What surprised you most about the portable gaming devices?
That SteamOS is finally escaping the Steam Deck. Lenovo shipping an official SteamOS device at $499 means the operating system is becoming a real alternative, not just a curiosity. That's significant.
Is the Acer Nitro Blaze 11 actually portable, or is it just a laptop?
It's a laptop that weighs less than a kilogram. Whether that's portable depends on what you're comparing it to. Next to a desktop, it's incredibly portable. Next to a Switch, it's a brick. But the screen quality at that weight is genuinely impressive.
Why would anyone care about a gaming chair that heats and cools?
Because comfort during long sessions matters, and temperature control is something most chairs ignore.

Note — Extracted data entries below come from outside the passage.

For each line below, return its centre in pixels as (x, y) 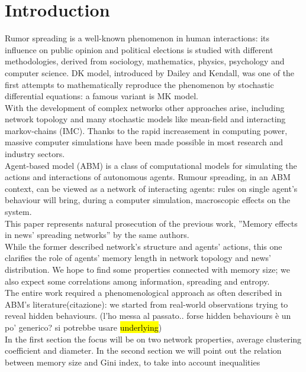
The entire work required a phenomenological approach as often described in (144, 293)
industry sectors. (35, 154)
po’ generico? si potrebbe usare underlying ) (83, 327)
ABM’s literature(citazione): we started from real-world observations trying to (146, 304)
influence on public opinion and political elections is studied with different (139, 49)
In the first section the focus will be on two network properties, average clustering (153, 339)
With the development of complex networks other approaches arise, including (145, 107)
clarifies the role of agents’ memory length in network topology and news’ (138, 258)
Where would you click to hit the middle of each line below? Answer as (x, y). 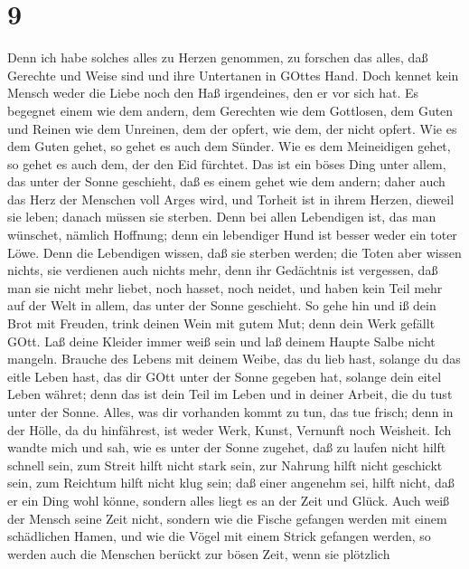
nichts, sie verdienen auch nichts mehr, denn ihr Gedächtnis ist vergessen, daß (223, 270)
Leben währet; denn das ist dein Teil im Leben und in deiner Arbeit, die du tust (230, 394)
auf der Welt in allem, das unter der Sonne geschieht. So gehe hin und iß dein (222, 305)
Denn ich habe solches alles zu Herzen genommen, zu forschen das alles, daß (218, 57)
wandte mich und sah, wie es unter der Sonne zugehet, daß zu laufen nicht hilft (227, 447)
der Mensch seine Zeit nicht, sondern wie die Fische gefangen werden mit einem (227, 518)
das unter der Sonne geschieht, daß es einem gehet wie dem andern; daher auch (226, 181)
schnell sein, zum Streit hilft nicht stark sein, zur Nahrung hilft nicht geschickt (225, 465)

Whether Project Arielle actually ships is another question—Razer has a history of announcing concepts that never reach consumers.
What's the real story with the Switch 2 prototype?
Someone showed journalists something they claim is based on the real device. Nintendo hasn't confirmed anything. It's a tease, a leak, a hint at what's coming. The fact that it appeared at CES suggests the hardware is real enough that prototypes exist, but Nintendo's silence means we still don't know when or what it actually is.